Doing well according to [1] and doing well according to [2] are different guarantees. We can express each of them as an online guarantee:

  1. For any fixed sequence of inputs x and functions f, the agent performs almost as well as the best algorithm in the comparison class.
  2. For any fixed sequence of points x and mappings from y to f, the agent performs almost as well as the best algorithm in the comparison class.

These guarantees are achieved by different algorithms, have different difficulties (typically, guarantees like #1 are easier to obtain), and may be useful in different applications (guarantees like #1 seem more useful for AI control). We just need to be clear about which one we are assuming.

In more complex situations there may be more possibilities. A precise statement of the online guarantee will necessarily be completely unambiguous, however.

A note on transfer learning

Many approaches to AI control rest on a form of transfer learning.

For example, suppose that I have a proposal for AI control that requires a powerful question-answering system, e.g. this one. This system requires the question-answerer to answer questions to which we don’t know the answer.

I could try to create a question-answering system using a predictor, by giving the predictor a bunch of pairs of the form (Question, Answer).

But if we do this, we are training the predictor only with questions to which we know the answer, and then expecting it to perform well on questions where we don’t know the answer.

It seem plausible that this would work. But I don’t think you’ll be able to state any sufficient property of the predictor, without making some unappealing assumptions.

The basic problem is that there are many models that the predictor could learn in order to predict your (Question, Answer) pairs. And you need to know that the predictor is going to choose the “right” one — without being able to really say what the right one is. For example, Solomonoff induction may well learn your answer, rather than the “correct” answer (and there many other “failure” modes).

Overall, I am somewhat skeptical about proposals that rest on this kind of transfer learning, because they often make implicit and assumptions about what kind of generalization is the “right” one. I don’t think that the kinds of AI we actually build respects these assumptions very reliably, or at all.
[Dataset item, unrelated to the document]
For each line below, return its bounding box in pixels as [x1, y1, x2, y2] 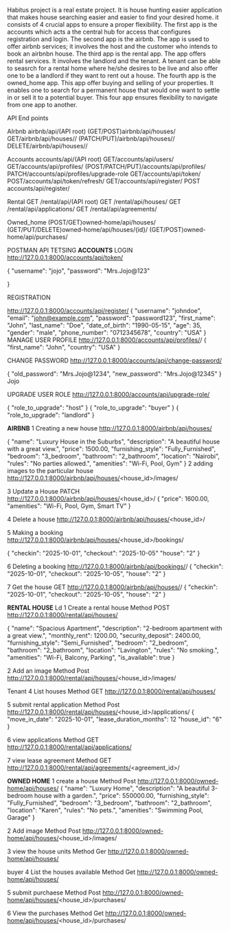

Moreover, if you can’t ever generate the training data that would distinguish the “right” answer from your answer, then by the same token you can’t test whether the learner is doing the right thing — if you can test something, you can train it (at least a bit).

Note that semi-supervised learning is also very similar to transfer learning — the data from one task can be used to help learn how to solve another task, reducing the amount of feedback needed to find a good approach to the new task. But “reducing the amount of feedback needed” is quite different from “eliminating the need for feedback altogether.”